One important shortcoming in all the Local Governments (LGs) is the failure to use budget as an instrument of financial control. There is need to have a periodical review of utilization of funds. The Finance Standing Committee should examine the monthly accounts, point out defects and initiate remedial action. Every LG should prepare an Economic Review corresponding to those prepared by the state government. It should contain a chapter on Assets and Liabilities.
Given the rapid growth in urban population and the need to improve urban infrastructure, ULGs need to look for market-based financing to provide additional funds for infrastructure investments. But, the municipal bond market is limited. However, proper accounting and audit mechanisms and adequate transparency would be critical for the success of the municipal bond issues. The State Governments can incentivize own revenue collection by local bodies through a system of matching grants.

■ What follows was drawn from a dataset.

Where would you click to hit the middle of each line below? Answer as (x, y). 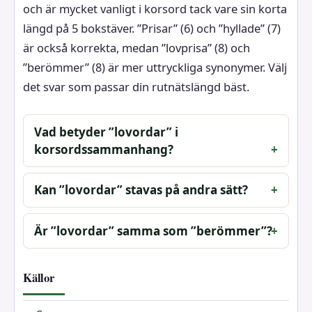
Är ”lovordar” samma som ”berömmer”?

Article 285 (1) of the Constitution exempt all properties of the Central Government from taxation. Local bodies should be permitted to levy tax on the properties of the Central Government. The data base of tax shall be computerized and uploaded in the public domain as a proactive disclosure of information to the tax payers. The list of defaulters of tax/non-tax payments should be put on the website of the local government concerned. So, that they may be informed and it may force them to pay the taxes.
Government may look into the possibility of bringing the land developed for non-agricultural purpose into the property tax domain. The land value varies grossly from place to place and hence it is prudent to fix only the minimum rate by Government and to let the LSGBs free to determine the rate according to the land value of the particular LG. The local governments can rope with Residents Associations to create tax consciousness among the residents. The local governments can incentivize the revenue mobilization efforts by instituting some awards to Residents Associations.
It is the need of the time to enhance their capability for income generation by enlarging the tax base and collecting more non- tax revenues. Property tax must be properly assessed, profession tax should be widened to include private sector, user charges on various services, etc. should be implemented to enhance the revenue collection. Then, the LSGBs become self sufficient to administer their functions, deliver different services and in turn it will promote regional development.